Work required:
Go to the line holding "lipstick, locked the" in the data below. Return it and each line after it through the last, exactly, and skip the pictures.

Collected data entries

━━━━━━━━

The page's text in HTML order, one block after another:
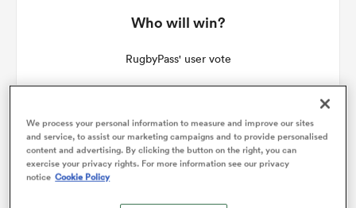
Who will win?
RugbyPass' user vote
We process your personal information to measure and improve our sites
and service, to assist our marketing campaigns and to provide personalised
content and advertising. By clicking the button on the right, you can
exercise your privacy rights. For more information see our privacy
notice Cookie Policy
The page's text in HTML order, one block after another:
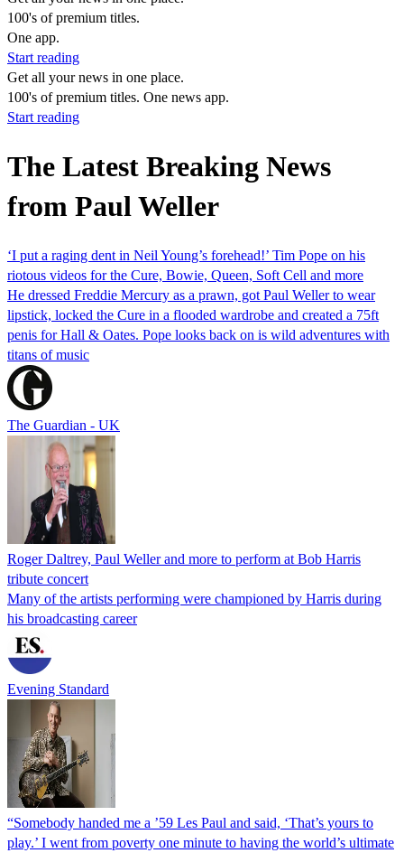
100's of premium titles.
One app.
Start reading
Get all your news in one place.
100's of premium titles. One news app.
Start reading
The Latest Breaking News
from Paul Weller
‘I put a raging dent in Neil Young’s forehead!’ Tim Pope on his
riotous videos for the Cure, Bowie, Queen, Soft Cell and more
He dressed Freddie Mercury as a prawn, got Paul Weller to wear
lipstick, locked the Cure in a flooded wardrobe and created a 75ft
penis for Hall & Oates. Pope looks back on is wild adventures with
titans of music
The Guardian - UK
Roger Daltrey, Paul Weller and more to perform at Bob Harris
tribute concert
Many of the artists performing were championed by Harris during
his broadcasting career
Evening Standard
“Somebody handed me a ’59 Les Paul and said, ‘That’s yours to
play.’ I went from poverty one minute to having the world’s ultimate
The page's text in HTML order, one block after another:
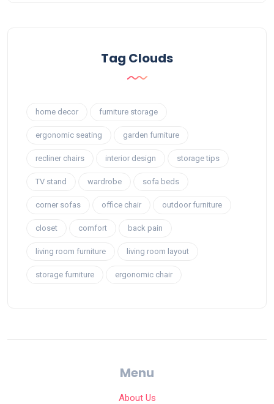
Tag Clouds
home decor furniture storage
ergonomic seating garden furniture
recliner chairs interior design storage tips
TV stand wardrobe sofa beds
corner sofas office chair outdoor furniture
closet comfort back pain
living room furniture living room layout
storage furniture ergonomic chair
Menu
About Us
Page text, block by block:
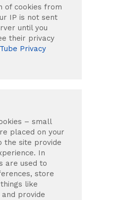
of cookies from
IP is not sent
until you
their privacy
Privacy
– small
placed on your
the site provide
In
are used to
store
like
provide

━━━━━━━━

Solution to this task:
lipstick, locked the Cure in a flooded wardrobe and created a 75ft
penis for Hall & Oates. Pope looks back on is wild adventures with
titans of music
The Guardian - UK
Roger Daltrey, Paul Weller and more to perform at Bob Harris
tribute concert
Many of the artists performing were championed by Harris during
his broadcasting career
Evening Standard
“Somebody handed me a ’59 Les Paul and said, ‘That’s yours to
play.’ I went from poverty one minute to having the world’s ultimate
The page's text in HTML order, one block after another:
Tag Clouds
home decor furniture storage
ergonomic seating garden furniture
recliner chairs interior design storage tips
TV stand wardrobe sofa beds
corner sofas office chair outdoor furniture
closet comfort back pain
living room furniture living room layout
storage furniture ergonomic chair
Menu
About Us
Page text, block by block:
of cookies from
IP is not sent
until you
their privacy
Privacy
– small
placed on your
the site provide
In
are used to
store
like
provide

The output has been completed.